Saturday, October 22, 2005

Making Good Memories.

Some days go along so wonderful that you never want them to end. Today, I spent the morning and afternoon doting over Mom. I lit a fire in the fireplace, sat in the living room with her and talked about everything that left an impression on our lives. I took notes each time she mentioned an event in her life and she asked me what I was doing. I said, “Writing memories.” Mom loved the idea. The smile on her face was brighter than the flames in the fireplace and the warmth of the flames didn’t hold a candle to the warmth we shared.

We spent the afternoon turning pages of the family album--giggling and commenting about pictures of days gone by. It sparked memories of events she’d forgotten and she enjoyed the trip down memory lane. I did too!

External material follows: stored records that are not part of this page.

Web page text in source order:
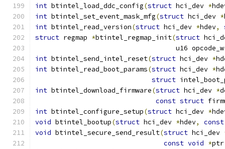
int btintel_load_ddc_config(struct hci_dev *
int btintel_set_event_mask_mfg(struct hci_dev *
int btintel_read_version(struct hci_dev *hdev,
struct regmap *btintel_regmap_init(struct
u16
int btintel_send_intel_reset(struct hci_dev *
int btintel_read_boot_params(struct hci_dev *
struct
int btintel_download_firmware(struct hci_dev *
const struct
int btintel_configure_setup(struct hci_dev *
void btintel_bootup(struct hci_dev *hdev,
const
void btintel_secure_send_result(struct hci_dev
const void *ptr
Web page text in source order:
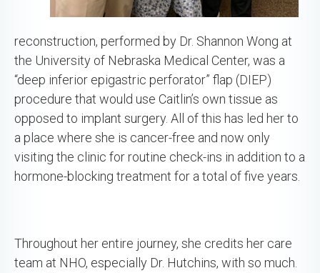
reconstruction, performed by Dr. Shannon Wong at
the University of Nebraska Medical Center, was a
“deep inferior epigastric perforator” flap (DIEP)
procedure that would use Caitlin’s own tissue as
opposed to implant surgery. All of this has led her to
a place where she is cancer-free and now only
visiting the clinic for routine check-ins in addition to a
hormone-blocking treatment for a total of five years.
Throughout her entire journey, she credits her care
team at NHO, especially Dr. Hutchins, with so much.
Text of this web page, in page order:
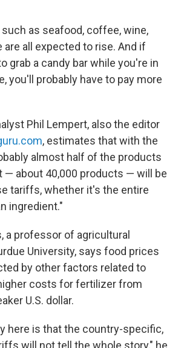
as seafood, coffee, wine,
are all expected to rise. And if
grab a candy bar while you're in
you'll probably have to pay more
Phil Lempert, also the editor
, estimates that with the
almost half of the products
— about 40,000 products — will be
tariffs, whether it's the entire
ingredient."
a professor of agricultural
University, says food prices
by other factors related to
costs for fertilizer from
U.S. dollar.
here is that the country-specific,
will not tell the whole story," he
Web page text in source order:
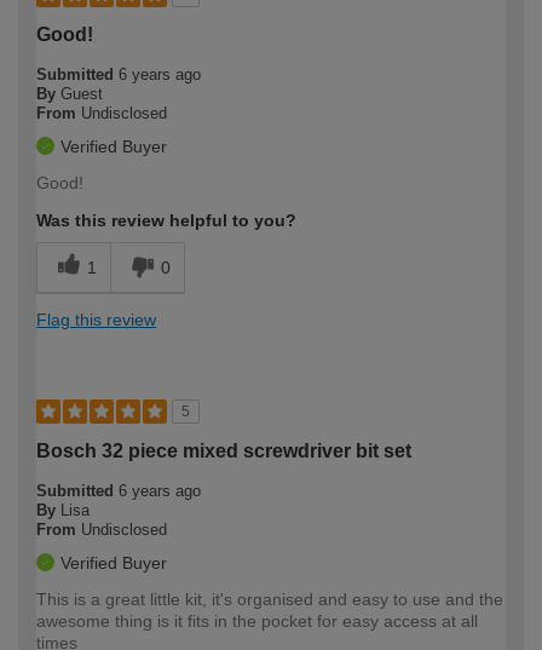
Good!
Submitted 6 years ago
By Guest
From Undisclosed
Verified Buyer
Good!
Was this review helpful to you?
1 0
Flag this review
5
Bosch 32 piece mixed screwdriver bit set
Submitted 6 years ago
By
Lisa
From Undisclosed
Verified Buyer
This is a great little kit, it's organised and easy to use and the
awesome thing is it fits in the pocket for easy access at all
times
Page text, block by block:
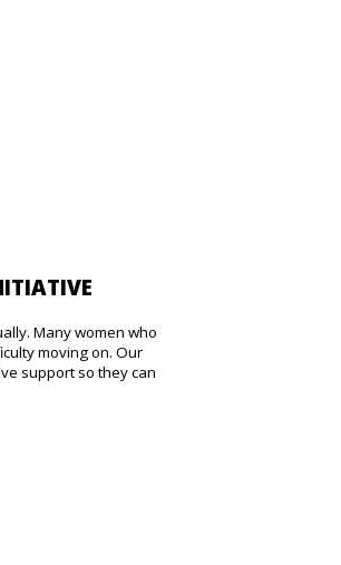
Many women who
moving on. Our
support so they can
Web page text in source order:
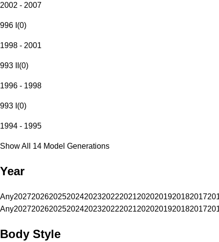
2002 - 2007
996 I (0)
1998 - 2001
993 II (0)
1996 - 1998
993 I (0)
1994 - 1995
Show All 14 Model Generations
Year
Any20272026202520242023202220212020201920182017
Any20272026202520242023202220212020201920182017
Body Style
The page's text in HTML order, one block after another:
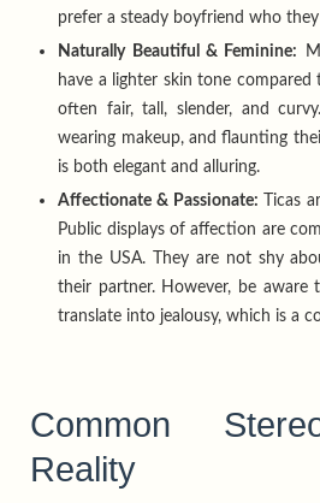
prefer a steady boyfriend who
Naturally Beautiful & Feminine:
have a lighter skin tone compared
often fair, tall, slender, and
wearing makeup, and flaunting
is both elegant and alluring.
Affectionate & Passionate: Ticas
Public displays of affection are
in the USA. They are not shy
their partner. However, be aware
translate into jealousy, which is a
Common
Reality

My oldest daughter and her husband were coming to visit this evening and we planned to go out to dinner. As Mom and I waited for them to come, I wondered if I’ve left enough good memories for my daughters and their families to enjoy. I decided then that I needed to become a memory maker…a good memory maker.

I realized later why this thought struck my mind.

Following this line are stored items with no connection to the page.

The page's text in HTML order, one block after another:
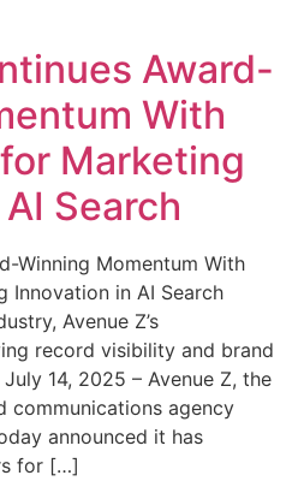
Award-
With
Marketing
Search
Winning Momentum With
Innovation in AI Search
Avenue Z’s
record visibility and brand
14, 2025 – Avenue Z, the
communications agency
announced it has
for […]
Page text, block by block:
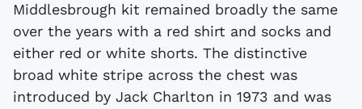
Middlesbrough kit remained broadly the same
over the years with a red shirt and socks and
either red or white shorts. The distinctive
broad white stripe across the chest was
introduced by Jack Charlton in 1973 and was
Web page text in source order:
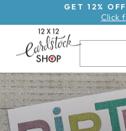
GET 12%
Click
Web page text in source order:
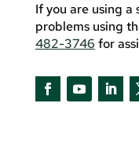
If you are using a
problems using
482-3746 for
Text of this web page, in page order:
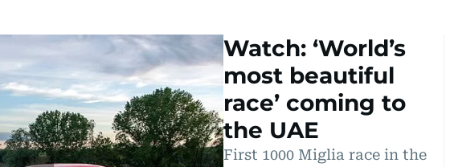
Watch: ‘World’s
most beautiful
race’ coming to
the UAE
First 1000 Miglia race in the
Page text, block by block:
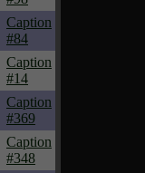
Caption
#84
Caption
#14
Caption
#369
Caption
#348
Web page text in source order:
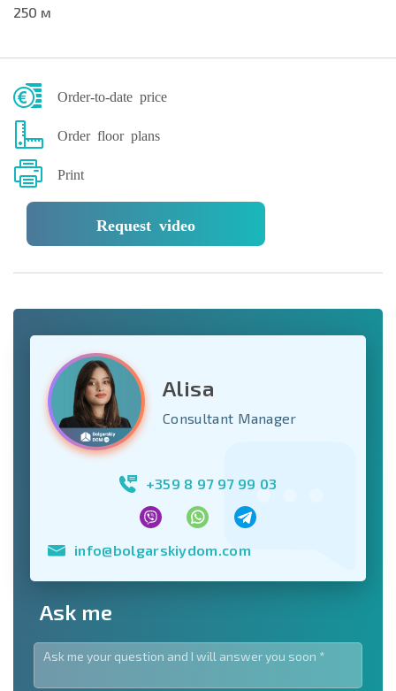
250 м
Order-to-date price
Order floor plans
Print
Request video
Alisa
Consultant Manager
+359 8 97 97 99 03
info@bolgarskiydom.com
Ask me
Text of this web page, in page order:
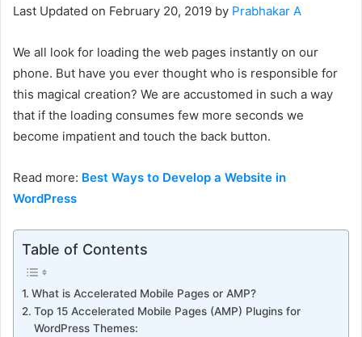
Last Updated on February 20, 2019 by Prabhakar A
We all look for loading the web pages instantly on our
phone. But have you ever thought who is responsible for
this magical creation? We are accustomed in such a way
that if the loading consumes few more seconds we
become impatient and touch the back button.
Read more: Best Ways to Develop a Website in
WordPress
Table of Contents
What is Accelerated Mobile Pages or AMP?
Top 15 Accelerated Mobile Pages (AMP) Plugins for
WordPress Themes:

Just as we finished dinner at Eat ‘N Park, my brother and his wife walked in. I hadn’t noticed them but my daughter nodded in their direction and said, “What are the odds of that?” My answer was, “You’re with me. Do you need ask? My luck.” I smiled and added, “Oh well, I’m happy. At least I was able to finish dinner before I lost my appetite.”

A month ago, I chose a path to follow. Part of that path is not acknowledging people who go out of their way to irritate and hurt me…particularly my brothers. I let each of them know that I do not wish to speak to them if they choose to play their foolish games.

This is where I put the “good memory” thought in my mind.

My brother walked up to our table, bent down, leaned into my face and said, “Didn’t you see me come in?” I said "no", stared straight at my daughter, smiled and continued talking. He then leaned in closer, within inches of my face and said, “Hi, Joanne!” Several people at tables around us looked our way because he was so loud.

I must say I was quite impressed with my self-control. I didn’t lower myself to his level and make a scene. My gut feeling was to say, “Get out of my face” and punch him. But I kept my mouth shut, my face expressionless, stared straight ahead, and held my clenched fist in my lap.

I sat…not yielding.

He left our table and walked to his table and sat with his wife. Poor Mom. Her response was of paranoia. “How did he know where I was?” One more thing I have to deal with because of my brother’s ignorance.

Another reason I miss my dad. He kept the boys in line when he was alive. He would have made a good memory…fists and all!